** DATASET CONTENT **
Segment Open
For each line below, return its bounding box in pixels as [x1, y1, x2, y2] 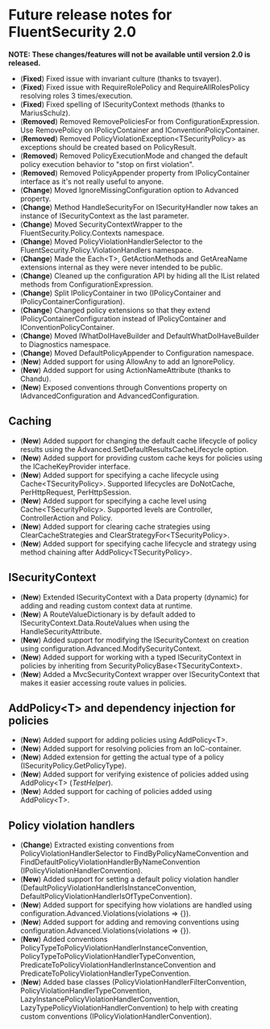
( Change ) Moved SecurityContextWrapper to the [19, 220, 183, 229]
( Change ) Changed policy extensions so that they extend [19, 305, 211, 315]
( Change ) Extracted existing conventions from [19, 840, 175, 850]
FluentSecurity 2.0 [8, 23, 137, 41]
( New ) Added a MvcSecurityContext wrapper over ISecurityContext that [19, 669, 260, 679]
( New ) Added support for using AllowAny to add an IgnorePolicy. [19, 357, 235, 366]
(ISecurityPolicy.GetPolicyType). [19, 761, 127, 771]
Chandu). [19, 374, 52, 383]
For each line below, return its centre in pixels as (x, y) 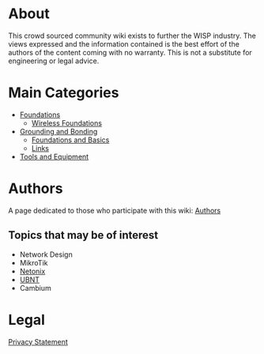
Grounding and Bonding (58, 131)
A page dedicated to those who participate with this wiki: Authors (115, 210)
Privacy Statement (38, 341)
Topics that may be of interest (83, 235)
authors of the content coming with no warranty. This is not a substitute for (130, 52)
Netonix (32, 271)
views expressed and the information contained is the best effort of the (124, 43)
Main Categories (64, 93)
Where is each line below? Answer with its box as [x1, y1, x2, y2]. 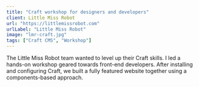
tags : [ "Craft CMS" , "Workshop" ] [6, 37, 92, 43]
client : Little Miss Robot [6, 15, 75, 21]
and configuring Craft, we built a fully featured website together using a [6, 67, 187, 74]
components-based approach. [6, 74, 83, 81]
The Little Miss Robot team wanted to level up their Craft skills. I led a [6, 55, 181, 61]
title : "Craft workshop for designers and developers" [6, 9, 149, 15]
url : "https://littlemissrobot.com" [6, 20, 100, 26]
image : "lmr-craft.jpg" [6, 32, 67, 38]
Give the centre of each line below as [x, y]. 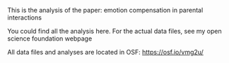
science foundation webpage [50, 38]
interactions [25, 17]
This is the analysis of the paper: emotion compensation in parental [105, 10]
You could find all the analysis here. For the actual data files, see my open [115, 31]
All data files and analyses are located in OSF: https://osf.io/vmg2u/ [105, 52]
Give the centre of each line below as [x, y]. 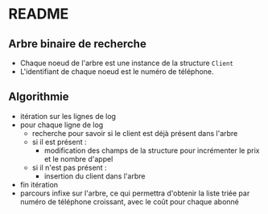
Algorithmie [39, 97]
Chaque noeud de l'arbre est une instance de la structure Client [127, 63]
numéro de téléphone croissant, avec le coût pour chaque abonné [129, 201]
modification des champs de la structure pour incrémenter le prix [152, 150]
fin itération [39, 184]
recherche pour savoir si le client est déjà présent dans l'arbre [135, 133]
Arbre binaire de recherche [77, 44]
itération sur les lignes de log [68, 116]
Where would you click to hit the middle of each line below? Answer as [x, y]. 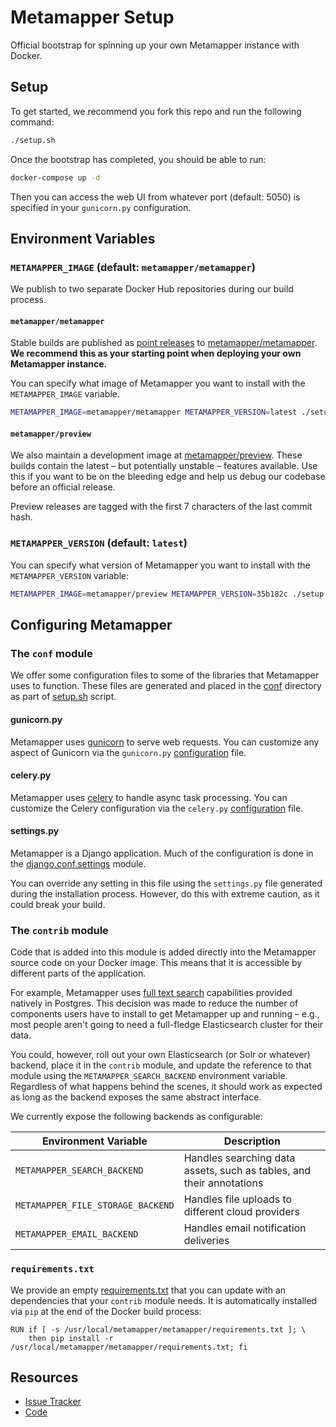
Segment Closed
** ABOUT THIS TASK **
Go through the material above and retype every line exactly, without the images.

** TASK ANSWER **
For each line below, return its bounding box in pixels as [x1, y1, x2, y2] 
( Change ) Moved SecurityContextWrapper to the [19, 220, 183, 229]
( Change ) Changed policy extensions so that they extend [19, 305, 211, 315]
( Change ) Extracted existing conventions from [19, 840, 175, 850]
FluentSecurity 2.0 [8, 23, 137, 41]
( New ) Added a MvcSecurityContext wrapper over ISecurityContext that [19, 669, 260, 679]
( New ) Added support for using AllowAny to add an IgnorePolicy. [19, 357, 235, 366]
(ISecurityPolicy.GetPolicyType). [19, 761, 127, 771]
Chandu). [19, 374, 52, 383]
For each line below, return its centre in pixels as (x, y) 
Grounding and Bonding (58, 131)
A page dedicated to those who participate with this wiki: Authors (115, 210)
Privacy Statement (38, 341)
Topics that may be of interest (83, 235)
authors of the content coming with no warranty. This is not a substitute for (130, 52)
Netonix (32, 271)
views expressed and the information contained is the best effort of the (124, 43)
Main Categories (64, 93)
Where is each line below? Answer with its box as [x1, y1, x2, y2]. 
tags : [ "Craft CMS" , "Workshop" ] [6, 37, 92, 43]
client : Little Miss Robot [6, 15, 75, 21]
and configuring Craft, we built a fully featured website together using a [6, 67, 187, 74]
components-based approach. [6, 74, 83, 81]
The Little Miss Robot team wanted to level up their Craft skills. I led a [6, 55, 181, 61]
title : "Craft workshop for designers and developers" [6, 9, 149, 15]
url : "https://littlemissrobot.com" [6, 20, 100, 26]
image : "lmr-craft.jpg" [6, 32, 67, 38]
Give the centre of each line below as [x, y]. 
science foundation webpage [50, 38]
interactions [25, 17]
This is the analysis of the paper: emotion compensation in parental [105, 10]
You could find all the analysis here. For the actual data files, see my open [115, 31]
All data files and analyses are located in OSF: https://osf.io/vmg2u/ [105, 52]
Give the centre of each line below as [x, y]. 
Algorithmie [39, 97]
Chaque noeud de l'arbre est une instance de la structure Client [127, 63]
numéro de téléphone croissant, avec le coût pour chaque abonné [129, 201]
modification des champs de la structure pour incrémenter le prix [152, 150]
fin itération [39, 184]
recherche pour savoir si le client est déjà présent dans l'arbre [135, 133]
Arbre binaire de recherche [77, 44]
itération sur les lignes de log [68, 116]
Where would you click to hit the middle of each line below? Answer as [x, y]. 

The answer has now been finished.